谷 好通コラム

2013年09月16日(月曜日)

9.16.カヌーで行く霧多布湿原

昨日の夜遅く、釧路、千歳を経て中部空港に帰ってきました。
おりしも台風がやってきていて、
飛行機は大揺れ、着陸もものすごくスリリングでした。
霧多布を立つ時も釧路を立つ時も、
「帰りたくない。
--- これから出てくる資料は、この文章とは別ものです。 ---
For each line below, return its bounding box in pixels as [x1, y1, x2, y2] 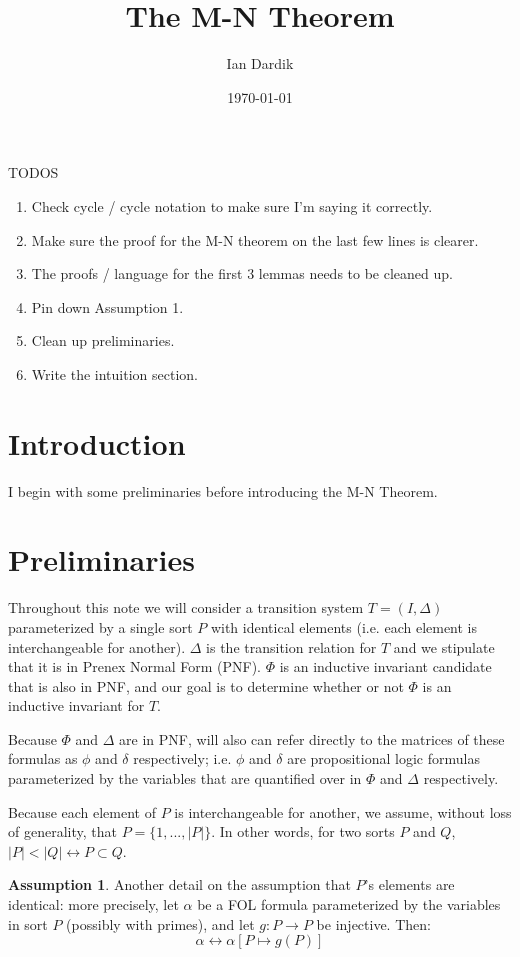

」と思いました。
こんなふうに思うのは、子供の時以来ではなかったでしょうか。

 

 

その昨日の朝、
霧多布湿原は霧に覆われていました。
霧多布はその名の通り霧が大変多い所のようです。
幻想的です。

 

 

朝ごはんを食べてから、
カヌーで霧多布湿原の中に入って行きました。
ペンション「ポーチ」が企画するツアーの一つで、
「ポーチ」オーナーの瓜田さんが、自ら案内してくれる面白いツアーです。

 

霧多布湿原には四本の川が流れていて、
今回カヌーで入ったのは琵琶瀬川です。

 

河口からさかのぼっていくのですが、
さかのぼると言っても川の流れはほとんどありません。
海水と真水が混じった汽水が静かに、静かに流れている川です。
水の源は湿原の湧き水だと聞きました。

 

 

川に入ってすぐ、
丹頂鶴の間近な歓迎を受けました。
一昨日、丹頂鶴には非常に失礼なことを書きましたが、
丹頂鶴はあくまでも優雅で、美しい鳥です。

 

 

水鳥が豊かで、カモやシギの類がいっぱいいます。
“渡り”の途中でこの湿原で休んでいくそうです。

 

 

尾白鷲(おじろわし)もいました。
普通にすぐ近くにいました。
霧多布湿原は、自然そのものなのですから当たり前ですが、
野生の生き物が、飼われているのでもなく、エサをもらっているのでもなく、
自分で捕食して、繁殖し、自力で美しく強く生きていることに感動します。

 

 

霧多布湿原は約3,000年前から存在していて、
5度か6度の大津波の痕跡が約500年おきにあるのだそうです。

 

 

湿原は葦(よし)やイ草に覆われていて、
それが枯れて下に溜まるのですが、
平均温度5度しかないこの地域では、
バクテリアなど微生物による分解が進まず、
植物の繊維がふかふかのクッションのように残っていて、
ここの泥は水分が80%で、乾かすと驚くほど軽くなり、よく燃えます。
これを「泥炭」と言うのだそうです。

 

 

バクテリアの分解が進まないので、
土壌も水も栄養価が低く、大きな木が育つことはなく、
背の低い草の類がずっと続く”湿原”と成っているのだそうです。

 

 

支流に入って、そろそろツアーも終わりに近くなってきました。

 

 

湿原は人間の経済的な観点からすれば、ほとんど何の役にも立っていません。
しかし、その自然の姿そのものが何にも換えがたい「宝」だという表現に、
本当にそうだなと思いました。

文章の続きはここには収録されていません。